王翠兰靠在少年的背上,笑眯眯道,“你都看到我脚了。”

“我,咳咳谁叫你日日蹲在这里,那小蛇也不知你日日蹲在这里,还好它没毒。”

“你还没回答我呢。”

“闭嘴,等我赚够二十两。”

“噢。”

王翠兰当然瞧见了,月色下,少年几乎红得熟透了的脖颈。

“我是故意去等他的,后来我们成亲了,我才知晓,自那以后,他也日日去那处。”

她记得那少年恼怒地摸着自己的头,见了她后却痴了,整个耳尖红了一半。

孤男寡女,却要拿着那根棍子拉着她。

春日夜晚,路上的迎春花很香。

少年讲的精怪故事吓她,可一点儿都不好笑。

不就是怕她再一个人上山嘛。

王翠兰说到年轻时候的往事,眼里露出无限眷恋,“我嫁过来,三年也没有生下孩子,他也一直护着我。后来,我有孩子了,可孩子生下来后,我却因血崩而日渐虚弱。大夫说,很难治好,若要治,就要花大价钱,要吃人参补气人参太贵了,我们没有那么钱。”
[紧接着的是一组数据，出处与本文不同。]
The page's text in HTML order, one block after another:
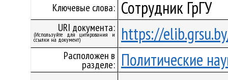
Ключевые слова: Сотрудник ГрГУ
URI документа:
(Используйте для цитирования и
ссылки на документ) https://
Расположен в
разделе: Политические
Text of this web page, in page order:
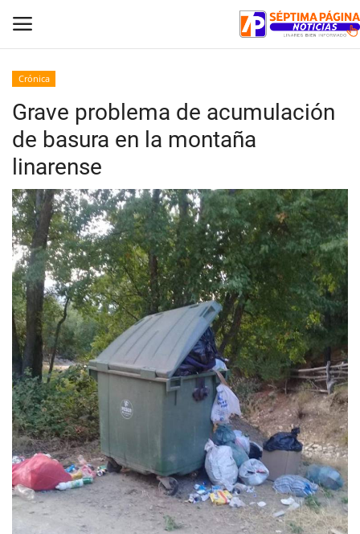
Inicio
Crónica
Policial
Tribunales
Deporte
Política
Espectáculos
Crónica
Grave problema de acumulación
de basura en la montaña
linarense
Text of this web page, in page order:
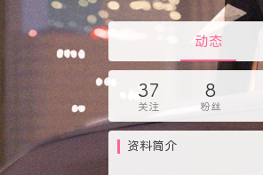
动态
37
关注
8
粉丝
资料简介
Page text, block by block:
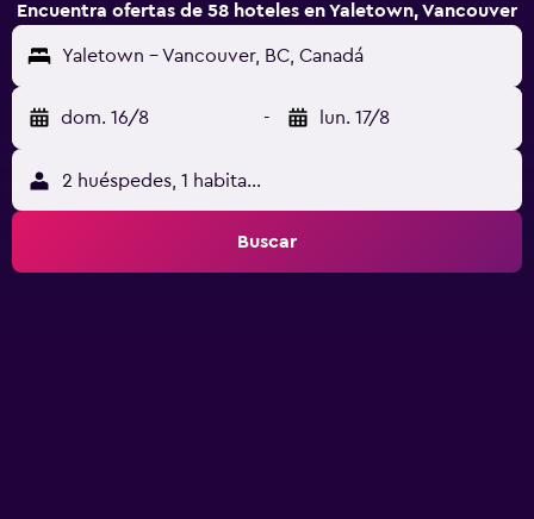
Encuentra ofertas de 58 hoteles en Yaletown, Vancouver
Yaletown - Vancouver, BC, Canadá
dom. 16/8 - lun. 17/8
2 huéspedes, 1 habitación
Buscar
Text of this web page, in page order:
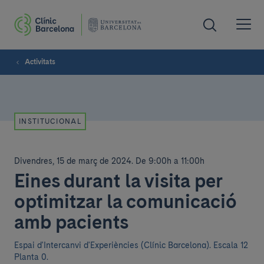
Activitats
INSTITUCIONAL
Divendres, 15 de març de 2024. De 9:00h a 11:00h
Eines durant la visita per
optimitzar la comunicació
amb pacients
Espai d'Intercanvi d'Experiències (Clínic Barcelona). Escala 12
Planta 0.
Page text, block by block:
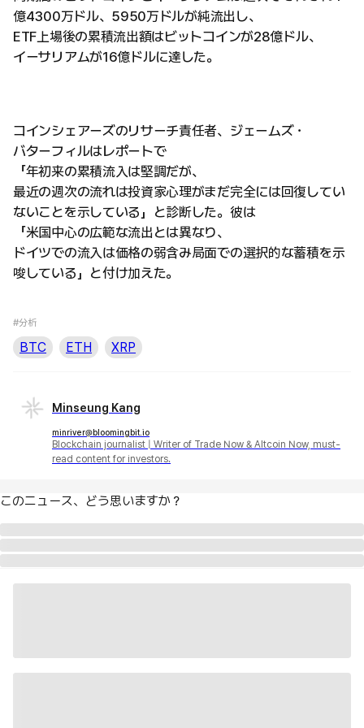
億4300万ドル、5950万ドルが純流出し、
ETF上場後の累積流出額はビットコインが28億ドル、
イーサリアムが16億ドルに達した。
コインシェアーズのリサーチ責任者、ジェームズ・
バターフィルはレポートで
「年初来の累積流入は堅調だが、
最近の週次の流れは投資家心理がまだ完全には回復してい
ないことを示している」と診断した。彼は
「米国中心の広範な流出とは異なり、
ドイツでの流入は価格の弱含み局面での選択的な蓄積を示
唆している」と付け加えた。
#分析
BTC ETH XRP
Minseung Kang
minriver@bloomingbit.io
Blockchain journalist | Writer of Trade Now & Altcoin Now, must-
read content for investors.
このニュース、どう思いますか？
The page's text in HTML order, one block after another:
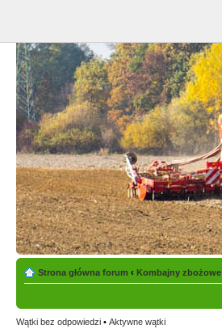
Strona główna forum ‹ Kombajny zbożowe
Wątki bez odpowiedzi • Aktywne wątki
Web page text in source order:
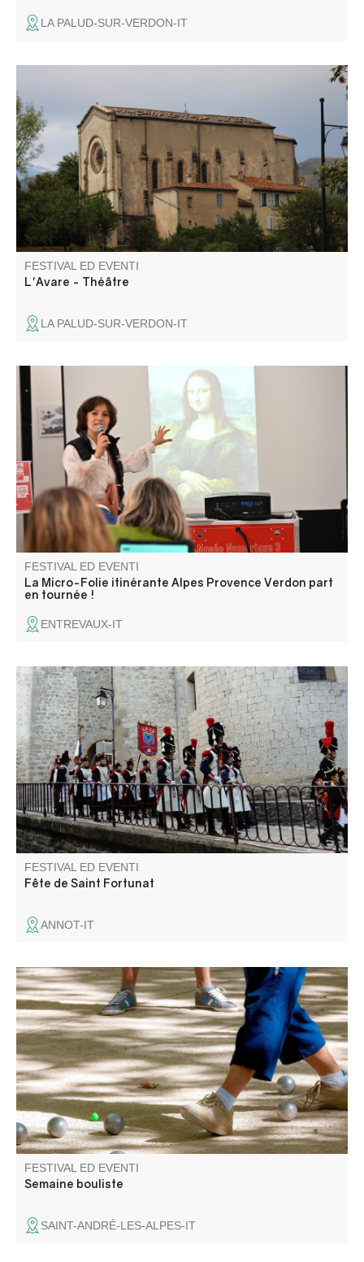
LA PALUD-SUR-VERDON-IT
“L'avaro”, una commedia o una tragedia… Questa opera
di Molière, messa in scena dal gruppo teatrale Les Gens
d'ici, affronta la follia dell'avarizia, il potere dell'amore e la
ribellione contro il dispotismo. A seguire, una cena in
compagnia.
FESTIVAL ED EVENTI
L'Avare - Théâtre
LA PALUD-SUR-VERDON-IT
La Micro-Folie itinérante Alpes Provence Verdon s'installe
à Entrevaux ! La Micro-Folie c'est un musée numérique,
un espace de réalité virtuelle, un fablab et une
ludothèque. Une programmation riche et ludique vous
attend pour petits et grands.
FESTIVAL ED EVENTI
La Micro-Folie itinérante Alpes Provence Verdon part
en tournée !
ENTREVAUX-IT
A Pentecoste, le sfilate della banda musicale e la Bravade
in costume napoleonico scandiscono il ritmo della vita del
villaggio. La fiaccolata, l'incendio del ponte, i balli e i
fuochi d'artificio si susseguono, mentre il luna park
occupa la piazza.
FESTIVAL ED EVENTI
Fête de Saint Fortunat
ANNOT-IT
Evento imperdibile del mese di agosto e del mondo delle
bocce, questa competizione attira per 6 giorni gli
appassionati di pétanque e di Provenza.
FESTIVAL ED EVENTI
Semaine bouliste
SAINT-ANDRÉ-LES-ALPES-IT
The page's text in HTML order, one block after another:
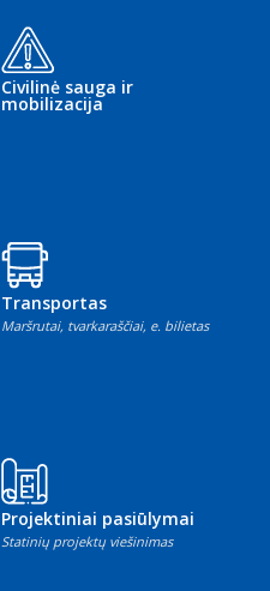
Civilinė sauga ir
mobilizacija
Transportas
Maršrutai, tvarkaraščiai, e. bilietas
Projektiniai pasiūlymai
Statinių projektų viešinimas
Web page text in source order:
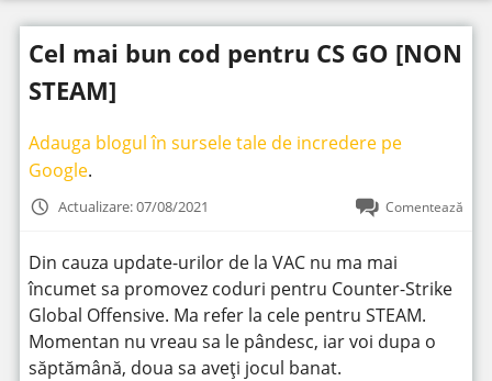
t
u
î
n
i
t
Cel mai bun cod pentru CS GO [NON
STEAM]
Adauga blogul în sursele tale de incredere pe
Google.
Actualizare: 07/08/2021 Comentează
Din cauza update-urilor de la VAC nu ma mai
încumet sa promovez coduri pentru Counter-Strike
Global Offensive. Ma refer la cele pentru STEAM.
Momentan nu vreau sa le pândesc, iar voi dupa o
săptămână, doua sa aveți jocul banat.

“冬日下着大雪,他跑到小苍山里,日日为我挖野山参,挖了足足两个月,而那野山参,竟真的将我从鬼门关里捞回来了。”

“你们知道吗?”

王翠兰的眼里噙满泪水,“冬日的小苍山,雪能没过人的大腿,很冷,很冷。他到底是如何能日日找来野山参,我都不敢去想。后来,我是渐渐好了,日日趟雪,他如何能好都怪我啊,都怪我,是我害了他。”